Dear Donald:
You might want to button your lip regarding John McCain.
Not merely because he's dead. That would mute a normal person's comments on him, maybe make then milder or less personal; and a particularly kind person might forgive him, out of consideration for his family or because he can't fight back; but you've never been normal or particularly kind. It's not your style.
Not merely because he was a war hero while you were evading the draft. He felt compelled to fight, he fought, he survived a P.O.W. camp, and when his father's eminence got John a free passage home from that camp, he refused to go unless his men were going to. I thought the war was stupid and morally wrong. But I can sure see guts and heroism. You used your family's wealth and a convenient to stay out of the thing. Not because you thought war was wrong. You'd been to military school. But war was a little scary -- or it was inconvenient for an important kid like you.
Not even because you're wrong, and he was right, in his vote not to kill medical care for many U.S. citizens. Well, I think so, anyway. Even if I didn't, even if McCain had risen from his deathbed to give a last passionate speech about how we should kill Obamacare, I'd respect his passionate (though wrong-headed) belief. And his strength of character, though I know character isn't your best side.
It's bad optics.
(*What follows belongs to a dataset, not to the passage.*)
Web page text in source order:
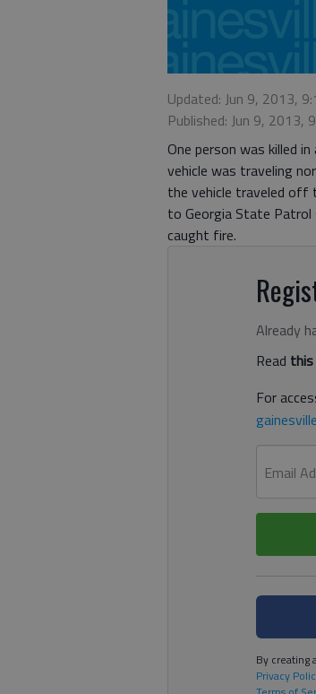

It won't build you up the way you suppose it will, even among your so-called "base." Many of them are decent people. Many of the older ones didn't have the bucks to get them out of the Viet Nam War, or shared John McCain's idea of where their duty lay. There's no evidence you thought your duty was to avoid the war. You just wanted to, and could, so screw everyone. Some of those everyones fought in that war or have fought in wars since, and might notice what's wrong with your picture this time. Even your toady Mitch McConnell defended McCain, although he didn't dare include your name in his comments.
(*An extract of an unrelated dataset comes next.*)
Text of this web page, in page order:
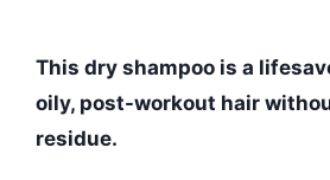
This dry shampoo is a
oily, post-workout hair
residue.

I have military / law enforcement friends who believe in duty; and do it, even when it entails risks; and some of them might see a brother in Senator McCain. For most of them, fighting for the U.S. was as dangerous as it was for McCain, and as personally inconvenient as it was for you. But guess what they did, a lot of them.
I guess I'd also be irritated if I'd been at the event to highlight manufacturing in Ohio, when you ignored the ostensible subject to vent your resentment of the late Senator McCain. For the fourth time in five days! Apparently you weren't even straying spontaneously from the subject, but read some of your insults from a teleprompter.
I'd be particularly irritated if I were family. His, not yours. I like his daughter Meghan's remark that John McCain would "think it was hilarious that our president was so jealous of him that he was dominating the news cycle even in death."